Social media companies appear to be tossing away their copies of SPLC’s bogus “hate map.” It took a while, but Facebook finally responded to the April 3 call from MRC President Brent Bozell and numerous other conservative leaders for the platform to cut ties with the Southern Poverty Law Center.
SPLC is a progressive direct mail giant — a lefty hate group that makes gobs of money screaming “Hate Group” at anyone to the right of The World Workers Party. These include mainstream Christian and religious freedom groups. With its fraudulent charges and “hate map,” SPLC has inspired more political violence than any conservative “hate” mongers it’s slandered. Last year, SPLC was forced to settle a $3.375 million lawsuit for falsely labeling a an anti-Islamist Muslim activist an extremist.
Despite all that, SPLC has been advising Facebook, Twitter, Google and other social media platforms. But SPLC’s last fig leaf of legitimacy fell away in March with termination of co-founder Morris Dees, resignation of president Richard Cohen and a public statement in which SPLC staffer Bob Moser slammed the organization as a “highly profitable scam” that “never lived up to the values it espoused.”
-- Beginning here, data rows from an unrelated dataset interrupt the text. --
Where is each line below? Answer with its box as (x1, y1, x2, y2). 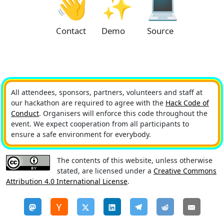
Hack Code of (165, 98, 209, 108)
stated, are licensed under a (57, 166, 153, 176)
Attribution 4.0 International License (6, 176, 127, 186)
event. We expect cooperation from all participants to (11, 119, 189, 129)
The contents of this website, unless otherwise (57, 155, 212, 165)
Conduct (11, 108, 39, 118)
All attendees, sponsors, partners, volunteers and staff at (11, 87, 202, 97)
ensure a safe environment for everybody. (11, 129, 151, 139)
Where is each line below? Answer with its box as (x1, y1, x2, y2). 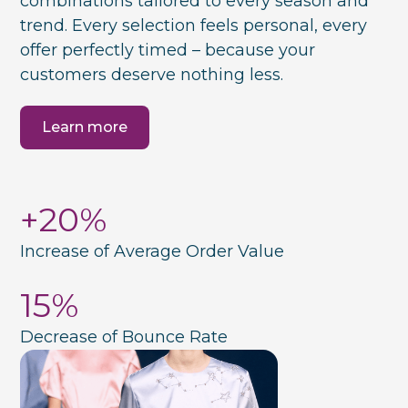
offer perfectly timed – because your (20, 40, 316, 61)
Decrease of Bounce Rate (20, 327, 229, 348)
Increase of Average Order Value (20, 241, 285, 262)
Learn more (42, 118, 128, 137)
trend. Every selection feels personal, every (20, 15, 368, 36)
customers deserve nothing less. (20, 65, 284, 86)
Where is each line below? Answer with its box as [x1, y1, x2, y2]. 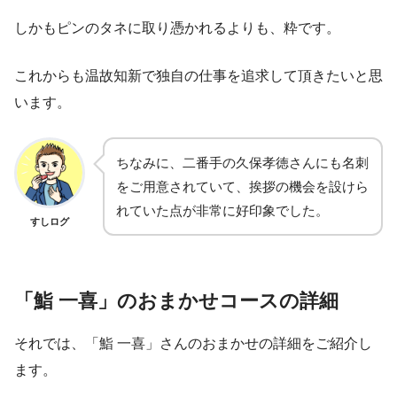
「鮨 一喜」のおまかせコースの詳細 [14, 290, 339, 313]
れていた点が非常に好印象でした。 [116, 203, 329, 219]
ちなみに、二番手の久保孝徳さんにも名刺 [116, 155, 369, 171]
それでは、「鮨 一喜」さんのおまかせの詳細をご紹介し [14, 336, 372, 352]
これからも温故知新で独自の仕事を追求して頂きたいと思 [14, 68, 383, 84]
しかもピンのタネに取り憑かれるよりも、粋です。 [14, 20, 340, 36]
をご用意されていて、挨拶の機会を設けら [116, 179, 369, 195]

Two dozen staffers signed a letter alleging sexual harassment and racial and gender discrimination and SPLC announced it would undergo a “sexism and racism” review by an outside law firm. There was, as Bozell put it in his letter to the tech companies, “no longer any defensible rationale left for an organization to use them as a point of reference or in any advisory capacity.”
When it finally came, Facebook’s response wasn’t all that illuminating. Facebook’s Josh Althouse emailed this statement to the MRC on April 19:
The SPLC does not sit on our Safety Advisory Board, a group of organizations that we work with on issues related to online safety. We do not have any formal relationship with the SPLC. We speak with numerous organizations across the political spectrum to inform our policies. At the end of the day, we write and enforce our policies on our own, including who we identify as hate organizations and hate figures. These policies are very clearly laid out on our public-facing Community Standards site.
For what it’s worth, this is consistent with the description of the relationship Facebook spokeswoman Ruchika Budhraja gave the Daily Caller last June:
“We have our own process and our processes are different and I think that’s why we get the criticism [from the SPLC], because organizations that are hate organizations by their standards don’t match ours,” Budhraja said.
“That doesn’t mean that we don’t have a process in place, and that definitely doesn’t mean we want the platform to be a place for hate but we aren’t going to map to the SPLC’s list or process,” she said.
It’s also very much like the language Twitter used earlier in the month: “The SPLC is not a member of Twitter’s Trust and Safety Council or a partner the company has worked with recently.”
Certainly not a full-throated condemnation of SPLC (the kind it has itself traded in and grown fat off for so many years), but given the media’s long-time reluctance to abandon the left-wing hate group, it’s a start.